Besides, to complete our project, we also spent great efforts in education, modelling, and collaboration.

Until now, we have already finished some verification experiments and the construction of our gene circuits. However, due to time limit, we are still testing our gene circuit and make improvements accordingly. We have also worked hard in integrated human practices, education, communication, collaboration, partnership, modelling, inclusivity and so on.

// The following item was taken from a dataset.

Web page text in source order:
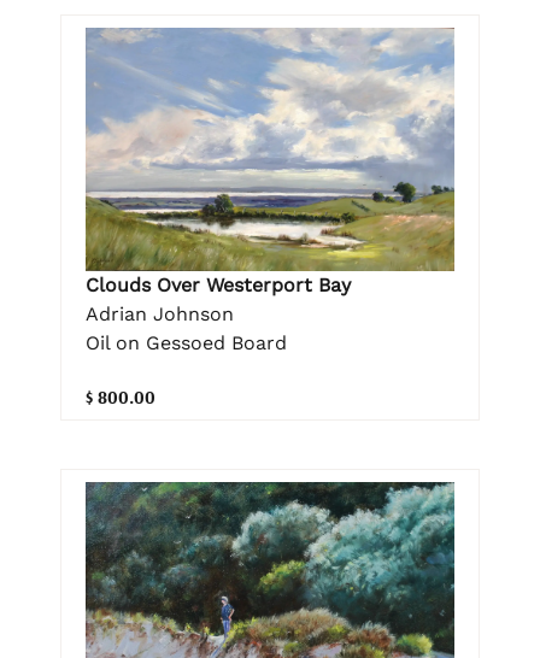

How COVID-19 Impacted Our Project

The occasional outbreaks of COVID-19 all over China have greatly changed the way we push our project ahead. Due to the restriction policy, some of our team members can't return to the lab in summer and this posed a challenge to our wet lab work. Besides, we had to give up many human practice chances, such as offline gatherings and on-site visits, due to the pandemic.

Fortunately, we managed to make up for these losses through joint efforts, online meetings and email interviews. However, our project still has some flaws due to the lack of offline experience and we plan to continue doing wet lab work and polishing our human practices in the following year.


References

[1] Hansmeier N , Tzu‐Chiao Chao, A Pühler, et al. The cytosolic, cell surface and extracellular proteomes of the biotechnologically important soil bacterium Corynebacterium efficiens YS-314 in comparison to those of Corynebacterium glutamicum ATCC 13032[J]. Proteomics, 2010, 6(1).
[2] Zhang J . Review of Improvment and Utilization of Saline alkali Soil[J]. JOURNAL OF SHANDONG FORESTRY ENCE AND TECHNOLOGY, 1997.
[3] Sumner, T. and S. B. Shum (1998). From documents to discourse: shifting conceptions of scholarly publishing. Proceedings of the SIGCHI Conference on Human Factors in Computing Systems. Los Angeles, California, USA, ACM Press/Addison-Wesley Publishing Co.: 95–102.
[4] TENGHong-fen, HUJie, ZHOUYue, et al. Modelling and mapping soil erosion potential in China[J]. Journal of Integrative Agriculture, 2019(2):251-264.
[5] Wang C Y , Zhi-Jie W U , Shi Y L , et al. The Resource of Saline Soil in the Northeast China[J]. Chinese Journal of Soil Science, 2004.
[6] Wicke B , Smeets E , Dornburg V , et al. The global technical and economic potential of bioenergy from salt-affected soils[J]. Energy & Environmental Science, 2011, 4(8):2669-. 2681.
[7] Zhou B , Hou Y , Wang Q . Characteristics of water and salt migration in process of improving saline alkali soil with bacillus subtilis[J]. Transactions of the Chinese Society of Agricultural Engineering, 2018, 34(6):104-110.